To date, there is only one known published study that implemented a relational training intervention with older adults with Alzheimer’s disease (Presti, Salvatore, Migliore, Roche, & Cumbo, 2017). Twenty-six participants were randomized into two groups and either received medication alone (cholinesterase inhibitors, ChEIs) or medication plus 1 hr of multiple-exemplar relational training (ChEIs + RFT) once per week for 3 months. Relational training was presented using the Strengthening Mental Abilities with Relational Training (SMART; Cassidy et al., 2011) program, which includes training in stimulus equivalence and in same/opposite and more-than/less-than relations. The results showed significant pre- to postintervention improvements for the ChEIs + RFT group on measures of global cognition (Milan Overall Dementia Assessment; Brazzelli, Capitani, Della Sala, Spinnler, & Zuffi, 1994) and nonverbal intelligence (Coloured Progressive Matrices; Muniz, Gomes, & Pasian, 2016), as well as significant postintervention difference scores between groups (i.e., ChEIs + RFT vs. ChEIs) in favor of the RFT group. Although the results are preliminary, they are encouraging and support further investigation into the effects of relational training on older adults’ cognition. It is unclear what the exact nature of the training entailed for each participant, but the SMART program typically trains relational responses that increase in complexity. If this was the case for participants with Alzheimer’s disease, the data lend further support to the suggestion that complex relational responding might be related to cognition.

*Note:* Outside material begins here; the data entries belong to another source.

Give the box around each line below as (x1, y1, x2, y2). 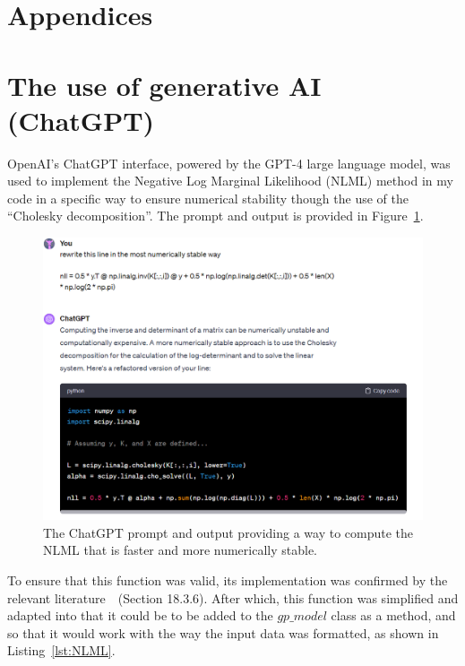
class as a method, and (331, 606, 456, 625)
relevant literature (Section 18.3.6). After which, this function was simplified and (7, 588, 459, 607)
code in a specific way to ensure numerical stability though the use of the (7, 188, 409, 207)
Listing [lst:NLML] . (7, 641, 116, 660)
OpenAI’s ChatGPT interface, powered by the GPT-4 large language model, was (7, 153, 451, 172)
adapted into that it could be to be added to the (7, 606, 273, 625)
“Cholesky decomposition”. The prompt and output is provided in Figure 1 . (7, 206, 424, 225)
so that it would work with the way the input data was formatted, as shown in (7, 623, 439, 642)

Relational flexibility refers to “the extent to which a particular pattern of AARRing may be modified by a contextual variable” (D. Barnes-Holmes et al. 2017, p. 438), or one’s ability to respond rapidly to changing contingencies in a way that coheres with or contradicts previously established verbal relations (D. Barnes-Holmes, Barnes-Holmes, & Stewart, 2010; O’Toole, Barnes-Holmes, Murphy, O’Connor, & Barnes-Holmes, 2009). For example, in a standard Implicit Relational Assessment Procedure (IRAP; D. Barnes-Holmes et al., 2010; Finn, Barnes-Holmes, & McEnteggart, 2018; Hussey, Barnes-Holmes, & Barnes-Holmes, 2015), two patterns of responding are required: one consistent and the other inconsistent with previously established relations. Participants who can alternate their response patterns to respond quickly and accurately on both consistent and inconsistent trials demonstrate relational flexibility. For example, during consistent trials in one IRAP study, participants were required to select “True” when presented with the words “Table,” “Cat” ➔ “Different” and “False” when presented with “Table,” “Cat” ➔ “Similar.” On inconsistent trials, participants were required to select “False” for “Table,” “Cat” ➔ “Different” and “True” for “Table,” “Cat” ➔ “Similar” (O’Toole & Barnes-Holmes, 2009). Relational flexibility was shown when participants could readily switch back and forth (i.e., maintaining speed and accuracy) between the opposing patterns of AARRing (see also Barbero-Rubio, López-López, Luciano, & Eisenbeck, 2016).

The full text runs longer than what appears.